:: Entries provided ::

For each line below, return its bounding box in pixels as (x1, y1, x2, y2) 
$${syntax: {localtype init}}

:::
:: Entries provided ::

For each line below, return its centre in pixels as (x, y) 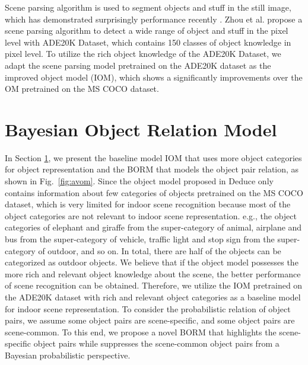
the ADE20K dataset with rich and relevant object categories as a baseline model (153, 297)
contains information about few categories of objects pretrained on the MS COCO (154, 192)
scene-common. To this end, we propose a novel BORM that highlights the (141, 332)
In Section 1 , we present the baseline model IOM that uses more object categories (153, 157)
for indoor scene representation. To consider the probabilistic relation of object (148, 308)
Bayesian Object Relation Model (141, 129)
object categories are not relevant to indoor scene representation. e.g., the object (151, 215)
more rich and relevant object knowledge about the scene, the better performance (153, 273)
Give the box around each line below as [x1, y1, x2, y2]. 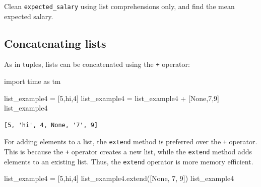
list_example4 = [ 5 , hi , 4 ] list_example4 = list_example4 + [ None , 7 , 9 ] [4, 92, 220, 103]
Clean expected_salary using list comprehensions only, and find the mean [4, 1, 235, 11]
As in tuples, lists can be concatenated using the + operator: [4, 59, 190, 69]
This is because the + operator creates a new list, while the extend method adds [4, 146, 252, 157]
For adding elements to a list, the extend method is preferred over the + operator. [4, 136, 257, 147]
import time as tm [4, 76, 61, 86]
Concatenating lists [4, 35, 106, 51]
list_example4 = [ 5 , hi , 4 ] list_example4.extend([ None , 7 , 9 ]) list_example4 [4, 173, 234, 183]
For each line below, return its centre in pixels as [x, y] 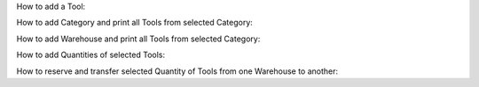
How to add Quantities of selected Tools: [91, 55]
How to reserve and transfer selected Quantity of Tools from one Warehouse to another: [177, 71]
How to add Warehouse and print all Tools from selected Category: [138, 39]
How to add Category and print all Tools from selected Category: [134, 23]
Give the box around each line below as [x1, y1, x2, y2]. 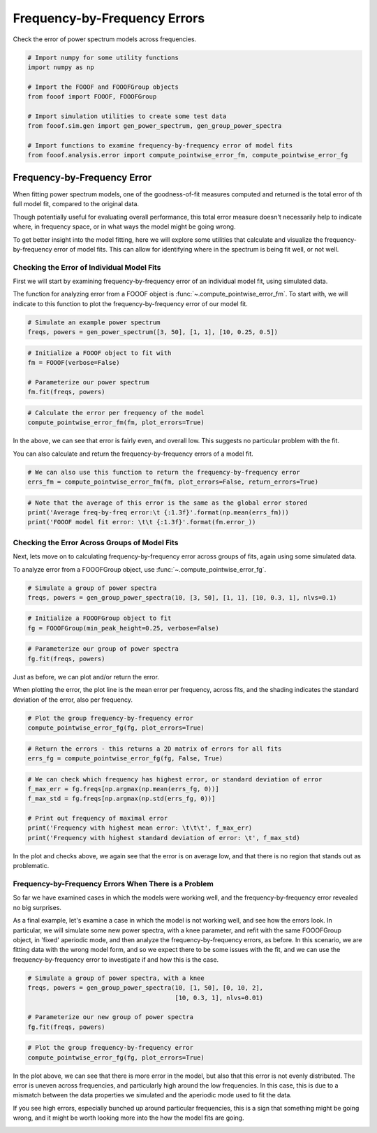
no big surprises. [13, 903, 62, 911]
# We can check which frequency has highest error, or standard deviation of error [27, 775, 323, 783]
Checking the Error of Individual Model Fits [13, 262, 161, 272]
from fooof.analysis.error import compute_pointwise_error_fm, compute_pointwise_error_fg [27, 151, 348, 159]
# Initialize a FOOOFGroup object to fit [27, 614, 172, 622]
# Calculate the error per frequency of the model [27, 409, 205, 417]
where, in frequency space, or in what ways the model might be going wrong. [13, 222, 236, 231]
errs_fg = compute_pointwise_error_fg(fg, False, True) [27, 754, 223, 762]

:::

**Task description:** If a line above includes the string "method", pick it out.

**Exercise output:**
This is because the + operator creates a new list, while the extend method adds [4, 146, 252, 157]
For adding elements to a list, the extend method is preferred over the + operator. [4, 136, 257, 147]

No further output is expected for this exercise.